髪色は違うけど、ディルと同じでもっさりした前髪で目元隠れてるけど、恥ずかしいのか照れてるのか柔らかそうなほっぺが桃色なんですが?
「ぅう……は、初め…まして…………ぼ、僕……僕っ、ディルのきょうだいのっ」
「「ぅおおお聖属性の精霊だとおおおおおっ!!?」」
言葉が脳内に響かなかった。見えてるからかな?
あ、テレテレモジモジしながらのかあいい自己紹介遮ったのは、毛布に包まって休憩してた双子やで?
「すげぇ!」
「前からディルムッドがすげぇ奴なのは知ってたけど!」
「ハンパねぇ!」
「精霊との双子だったなんて!」
「カッコイイ!」
「しかも聖属性の精霊なんて!」
「「それってもう昔話の勇者じゃねぇか!!!」」
怒濤の様なカールとキールの掛け合いしながらの急接近に、ディルに襟首掴まれたままの白髪天使は超振動し始めた。

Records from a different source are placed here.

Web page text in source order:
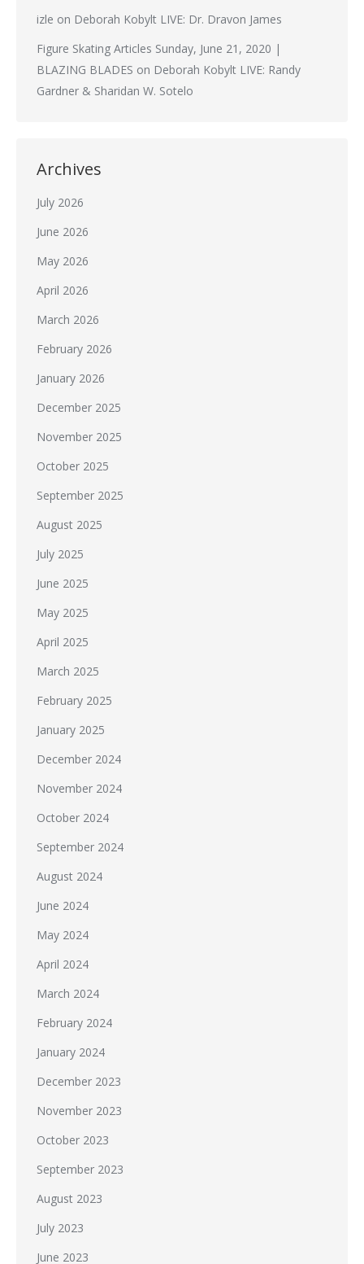
izle on Deborah Kobylt LIVE: Dr. Dravon James
Figure Skating Articles Sunday, June 21, 2020 |
BLAZING BLADES on Deborah Kobylt LIVE: Randy
Gardner & Sharidan W. Sotelo
Archives
July 2026
June 2026
May 2026
April 2026
March 2026
February 2026
January 2026
December 2025
November 2025
October 2025
September 2025
August 2025
July 2025
June 2025
May 2025
April 2025
March 2025
February 2025
January 2025
December 2024
November 2024
October 2024
September 2024
August 2024
June 2024
May 2024
April 2024
March 2024
February 2024
January 2024
December 2023
November 2023
October 2023
September 2023
August 2023
July 2023
June 2023
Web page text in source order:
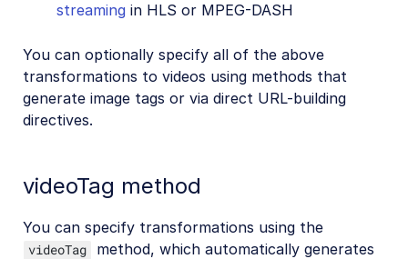
streaming in HLS or MPEG-DASH
You can optionally specify all of the above
transformations to videos using methods that
generate image tags or via direct URL-building
directives.
videoTag method
You can specify transformations using the
videoTag
method, which automatically generates
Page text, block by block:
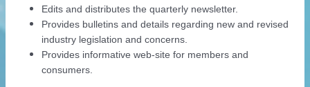
Edits and distributes the quarterly newsletter.
Provides bulletins and details regarding new and revised
industry legislation and concerns.
Provides informative web-site for members and
consumers.
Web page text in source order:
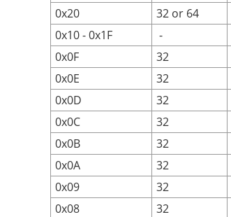
0x20
32 or 64
0x10 - 0x1F
-
0x0F
32
0x0E
32
0x0D
32
0x0C
32
0x0B
32
0x0A
32
0x09
32
0x08
32
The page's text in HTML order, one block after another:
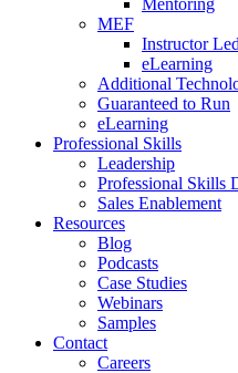
Mentoring
MEF
Instructor Led
eLearning
Additional
Guaranteed to Run
eLearning
Professional Skills
Leadership
Professional Skills
Sales Enablement
Resources
Blog
Podcasts
Case Studies
Webinars
Samples
Contact
Careers
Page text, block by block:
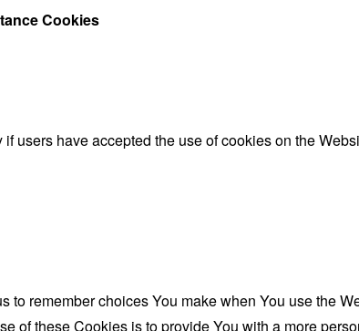
Cookies
users have accepted the use of cookies on the
to remember choices You make when You use the
of these Cookies is to provide You with a more
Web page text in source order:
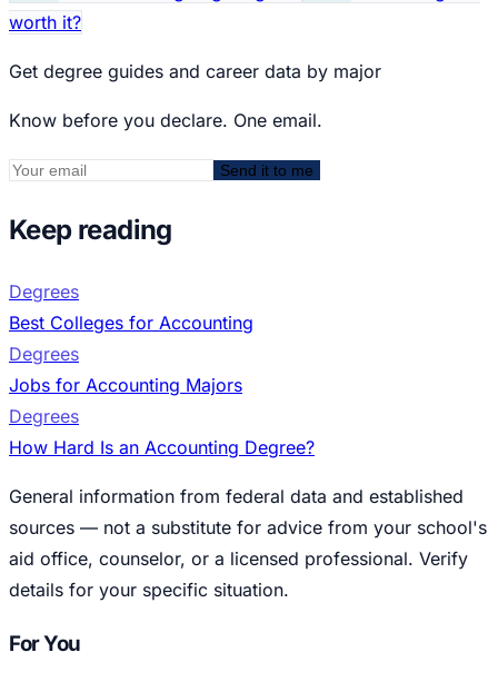
worth it?
Get degree guides and career data by major
Know before you declare. One email.
Send it to me
Keep reading
Degrees
Best Colleges for Accounting
Degrees
Jobs for Accounting Majors
Degrees
How Hard Is an Accounting Degree?
General information from federal data and established
sources — not a substitute for advice from your school's
aid office, counselor, or a licensed professional. Verify
details for your specific situation.
For You
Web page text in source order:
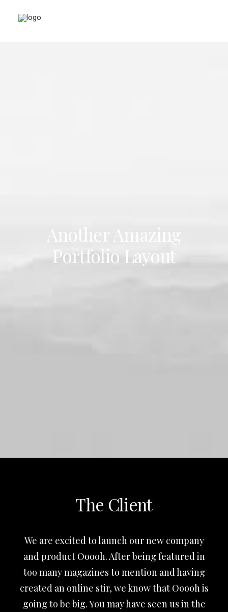
Another Amazing
Portfolio Layout
The Client
We are excited to launch our new company
and product Ooooh. After being featured in
too many magazines to mention and having
created an online stir, we know that Ooooh is
going to be big. You may have seen us in the
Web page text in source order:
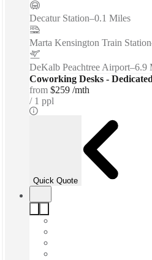
Decatur Station–0.1 Miles
Marta Kensington Train Station
DeKalb Peachtree Airport–6.9
Coworking Desks - Dedicated
from $259 /mth
1 ppl
Quick Quote
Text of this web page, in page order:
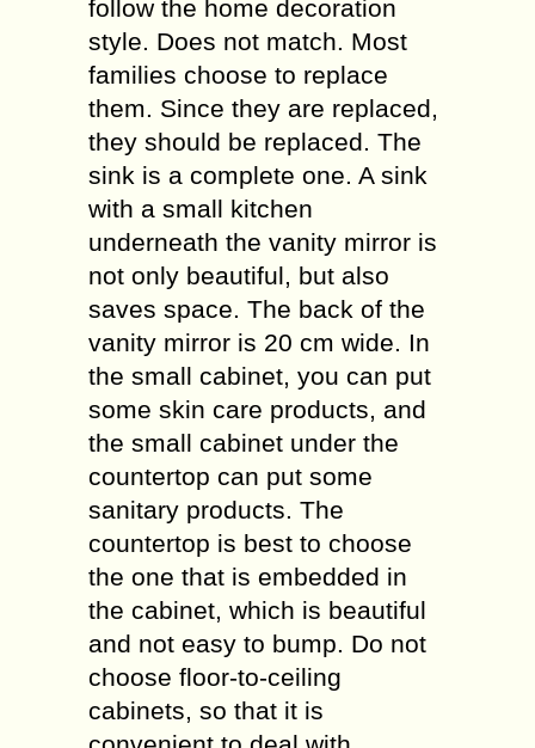
follow the home decoration
style. Does not match. Most
families choose to replace
them. Since they are replaced,
they should be replaced. The
sink is a complete one. A sink
with a small kitchen
underneath the vanity mirror is
not only beautiful, but also
saves space. The back of the
vanity mirror is 20 cm wide. In
the small cabinet, you can put
some skin care products, and
the small cabinet under the
countertop can put some
sanitary products. The
countertop is best to choose
the one that is embedded in
the cabinet, which is beautiful
and not easy to bump. Do not
choose floor-to-ceiling
cabinets, so that it is

「僕の、決死の自己紹介を……邪魔しやがったな…………オノレ、そこの双子は呪ってやる」
……気のせいかな。何かめっちゃ怖い事言ってる。かあいい顔してめっちゃぶつぶつ毒吐き出してる! さっきはツクヨミ様チックに神々しい雰囲気で指示してくれてたのに、何この落差!
「にゃう、……もう! 2人共落ち着いて! 俺のにいねぇちゃん人見知りなの! ……えっと、うちべんけい? なの!」
「ホンマの内弁慶さんに謝ろっか!?」
少なくとも呪いの言葉吐き出し続けるのは違う、と声高に訴えてもディルはどこ吹く風である。何でや。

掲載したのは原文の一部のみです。